- Exercise objective -
Where in the listing does the string "préalables" appear? Copy every line that holds it.

- Records for processing -
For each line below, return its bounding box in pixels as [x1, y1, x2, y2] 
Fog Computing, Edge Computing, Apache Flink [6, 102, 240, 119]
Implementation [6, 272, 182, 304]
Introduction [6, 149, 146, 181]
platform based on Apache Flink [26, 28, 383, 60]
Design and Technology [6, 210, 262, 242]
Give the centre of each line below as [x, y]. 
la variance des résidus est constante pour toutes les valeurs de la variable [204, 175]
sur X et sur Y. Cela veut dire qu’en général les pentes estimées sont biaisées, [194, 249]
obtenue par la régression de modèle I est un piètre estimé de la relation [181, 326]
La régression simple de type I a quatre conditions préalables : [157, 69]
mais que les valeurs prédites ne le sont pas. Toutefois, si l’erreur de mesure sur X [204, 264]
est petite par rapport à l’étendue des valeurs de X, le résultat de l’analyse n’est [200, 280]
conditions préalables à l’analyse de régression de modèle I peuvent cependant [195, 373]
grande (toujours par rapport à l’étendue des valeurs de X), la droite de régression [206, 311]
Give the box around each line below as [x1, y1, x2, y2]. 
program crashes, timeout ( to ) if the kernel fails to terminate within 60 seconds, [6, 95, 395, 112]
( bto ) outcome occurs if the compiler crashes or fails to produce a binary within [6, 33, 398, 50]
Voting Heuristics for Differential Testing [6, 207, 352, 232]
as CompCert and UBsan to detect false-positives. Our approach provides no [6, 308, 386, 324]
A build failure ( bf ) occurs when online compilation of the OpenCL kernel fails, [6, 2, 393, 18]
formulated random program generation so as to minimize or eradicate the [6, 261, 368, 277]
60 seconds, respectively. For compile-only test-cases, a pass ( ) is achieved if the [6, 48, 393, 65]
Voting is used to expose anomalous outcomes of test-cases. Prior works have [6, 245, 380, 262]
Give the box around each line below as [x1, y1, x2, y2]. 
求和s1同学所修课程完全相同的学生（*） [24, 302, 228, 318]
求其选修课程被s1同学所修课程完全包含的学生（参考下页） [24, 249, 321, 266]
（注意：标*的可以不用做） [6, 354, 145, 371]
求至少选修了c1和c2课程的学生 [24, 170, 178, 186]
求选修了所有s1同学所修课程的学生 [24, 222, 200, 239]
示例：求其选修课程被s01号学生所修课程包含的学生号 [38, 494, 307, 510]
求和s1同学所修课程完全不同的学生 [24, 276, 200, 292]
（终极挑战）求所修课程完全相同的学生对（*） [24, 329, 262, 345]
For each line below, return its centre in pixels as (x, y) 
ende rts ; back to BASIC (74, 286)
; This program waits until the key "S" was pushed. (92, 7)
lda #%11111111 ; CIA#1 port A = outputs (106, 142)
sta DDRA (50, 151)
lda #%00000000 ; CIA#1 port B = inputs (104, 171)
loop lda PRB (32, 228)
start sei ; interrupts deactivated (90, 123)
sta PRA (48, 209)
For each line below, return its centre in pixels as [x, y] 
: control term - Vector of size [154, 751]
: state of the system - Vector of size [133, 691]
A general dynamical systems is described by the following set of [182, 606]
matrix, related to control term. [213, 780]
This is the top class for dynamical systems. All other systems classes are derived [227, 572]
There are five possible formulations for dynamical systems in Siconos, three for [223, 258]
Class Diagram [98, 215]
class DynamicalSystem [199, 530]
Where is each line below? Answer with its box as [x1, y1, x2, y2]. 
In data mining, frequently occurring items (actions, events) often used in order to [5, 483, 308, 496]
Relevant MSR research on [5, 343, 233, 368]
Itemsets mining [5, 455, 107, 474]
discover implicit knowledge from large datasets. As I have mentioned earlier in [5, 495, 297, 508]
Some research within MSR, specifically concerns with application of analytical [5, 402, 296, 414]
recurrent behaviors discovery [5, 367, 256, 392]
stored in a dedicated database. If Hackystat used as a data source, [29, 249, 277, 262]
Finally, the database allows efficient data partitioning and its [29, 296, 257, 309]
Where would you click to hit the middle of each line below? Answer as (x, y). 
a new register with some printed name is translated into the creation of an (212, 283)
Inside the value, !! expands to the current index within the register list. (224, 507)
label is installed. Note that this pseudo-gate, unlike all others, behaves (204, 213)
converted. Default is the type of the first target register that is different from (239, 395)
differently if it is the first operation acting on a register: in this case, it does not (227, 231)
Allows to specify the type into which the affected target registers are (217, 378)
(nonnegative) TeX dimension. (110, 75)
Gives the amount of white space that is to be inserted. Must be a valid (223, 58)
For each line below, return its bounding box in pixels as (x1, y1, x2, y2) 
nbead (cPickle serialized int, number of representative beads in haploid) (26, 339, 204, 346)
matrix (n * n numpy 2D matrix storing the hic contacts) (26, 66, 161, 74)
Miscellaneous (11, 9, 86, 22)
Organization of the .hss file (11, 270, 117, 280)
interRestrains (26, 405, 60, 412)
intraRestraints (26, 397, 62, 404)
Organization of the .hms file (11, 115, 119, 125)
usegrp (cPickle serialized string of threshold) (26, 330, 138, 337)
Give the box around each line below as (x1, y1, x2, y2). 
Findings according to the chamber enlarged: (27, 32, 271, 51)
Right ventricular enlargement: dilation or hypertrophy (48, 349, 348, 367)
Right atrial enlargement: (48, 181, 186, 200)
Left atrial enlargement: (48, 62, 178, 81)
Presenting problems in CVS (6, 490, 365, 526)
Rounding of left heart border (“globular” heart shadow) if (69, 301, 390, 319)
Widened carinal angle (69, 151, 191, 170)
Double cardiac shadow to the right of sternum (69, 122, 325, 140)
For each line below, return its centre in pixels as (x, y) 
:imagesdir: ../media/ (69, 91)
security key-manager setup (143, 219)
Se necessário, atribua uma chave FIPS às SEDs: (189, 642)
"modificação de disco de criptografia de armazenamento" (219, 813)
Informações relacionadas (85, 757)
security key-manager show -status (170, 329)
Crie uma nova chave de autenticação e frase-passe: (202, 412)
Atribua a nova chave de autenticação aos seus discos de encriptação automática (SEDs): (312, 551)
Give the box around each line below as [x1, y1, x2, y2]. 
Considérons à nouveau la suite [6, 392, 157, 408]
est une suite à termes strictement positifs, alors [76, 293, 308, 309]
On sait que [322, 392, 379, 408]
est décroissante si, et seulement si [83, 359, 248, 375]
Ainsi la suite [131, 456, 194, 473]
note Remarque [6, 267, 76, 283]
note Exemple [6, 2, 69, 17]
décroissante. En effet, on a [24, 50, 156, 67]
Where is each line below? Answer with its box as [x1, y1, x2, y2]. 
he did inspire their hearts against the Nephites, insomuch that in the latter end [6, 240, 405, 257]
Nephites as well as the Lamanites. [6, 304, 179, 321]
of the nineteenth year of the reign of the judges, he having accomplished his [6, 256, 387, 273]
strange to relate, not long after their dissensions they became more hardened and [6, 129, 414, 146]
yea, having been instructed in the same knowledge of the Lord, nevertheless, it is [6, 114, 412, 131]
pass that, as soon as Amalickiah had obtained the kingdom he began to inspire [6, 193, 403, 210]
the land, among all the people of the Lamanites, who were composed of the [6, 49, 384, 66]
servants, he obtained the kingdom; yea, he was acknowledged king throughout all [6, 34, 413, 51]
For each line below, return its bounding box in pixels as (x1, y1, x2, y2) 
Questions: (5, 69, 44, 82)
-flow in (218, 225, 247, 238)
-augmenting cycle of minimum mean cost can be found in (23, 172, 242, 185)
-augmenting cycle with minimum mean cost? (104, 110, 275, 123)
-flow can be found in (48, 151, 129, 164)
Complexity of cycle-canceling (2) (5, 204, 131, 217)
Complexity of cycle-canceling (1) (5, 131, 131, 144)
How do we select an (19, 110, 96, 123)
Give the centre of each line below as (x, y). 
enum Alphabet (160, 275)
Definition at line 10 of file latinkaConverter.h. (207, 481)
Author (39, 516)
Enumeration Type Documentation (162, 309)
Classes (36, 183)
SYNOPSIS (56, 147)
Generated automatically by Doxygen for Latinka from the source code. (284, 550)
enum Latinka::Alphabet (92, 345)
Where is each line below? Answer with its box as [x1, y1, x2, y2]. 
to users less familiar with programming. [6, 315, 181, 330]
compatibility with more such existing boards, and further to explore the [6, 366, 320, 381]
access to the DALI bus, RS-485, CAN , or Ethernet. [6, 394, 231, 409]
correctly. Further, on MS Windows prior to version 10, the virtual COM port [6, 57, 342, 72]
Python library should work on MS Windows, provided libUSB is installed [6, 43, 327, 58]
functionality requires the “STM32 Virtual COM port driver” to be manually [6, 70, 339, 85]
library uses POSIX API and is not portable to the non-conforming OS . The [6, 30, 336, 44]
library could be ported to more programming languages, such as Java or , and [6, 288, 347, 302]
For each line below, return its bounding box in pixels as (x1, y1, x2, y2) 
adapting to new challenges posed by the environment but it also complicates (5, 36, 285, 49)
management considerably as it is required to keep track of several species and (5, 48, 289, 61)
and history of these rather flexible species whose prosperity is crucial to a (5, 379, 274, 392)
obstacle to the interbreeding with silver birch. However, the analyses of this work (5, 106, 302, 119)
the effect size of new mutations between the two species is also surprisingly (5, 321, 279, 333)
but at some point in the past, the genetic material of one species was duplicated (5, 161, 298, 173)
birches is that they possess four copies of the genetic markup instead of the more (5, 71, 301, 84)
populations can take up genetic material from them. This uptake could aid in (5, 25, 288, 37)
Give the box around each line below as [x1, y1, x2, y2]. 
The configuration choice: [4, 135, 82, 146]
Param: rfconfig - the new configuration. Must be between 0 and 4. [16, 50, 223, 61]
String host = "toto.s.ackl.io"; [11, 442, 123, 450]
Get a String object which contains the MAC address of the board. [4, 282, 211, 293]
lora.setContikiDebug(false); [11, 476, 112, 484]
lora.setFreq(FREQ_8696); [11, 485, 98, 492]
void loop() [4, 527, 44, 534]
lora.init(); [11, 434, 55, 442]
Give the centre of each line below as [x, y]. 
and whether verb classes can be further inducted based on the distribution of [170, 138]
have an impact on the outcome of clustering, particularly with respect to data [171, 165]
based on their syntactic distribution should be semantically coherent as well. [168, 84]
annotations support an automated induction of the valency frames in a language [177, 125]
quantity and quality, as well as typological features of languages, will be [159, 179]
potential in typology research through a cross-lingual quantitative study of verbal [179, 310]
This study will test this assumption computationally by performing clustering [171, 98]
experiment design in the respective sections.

- Written answer -
La régression simple de type I a quatre conditions préalables : [157, 69]
conditions préalables à l’analyse de régression de modèle I peuvent cependant [195, 373]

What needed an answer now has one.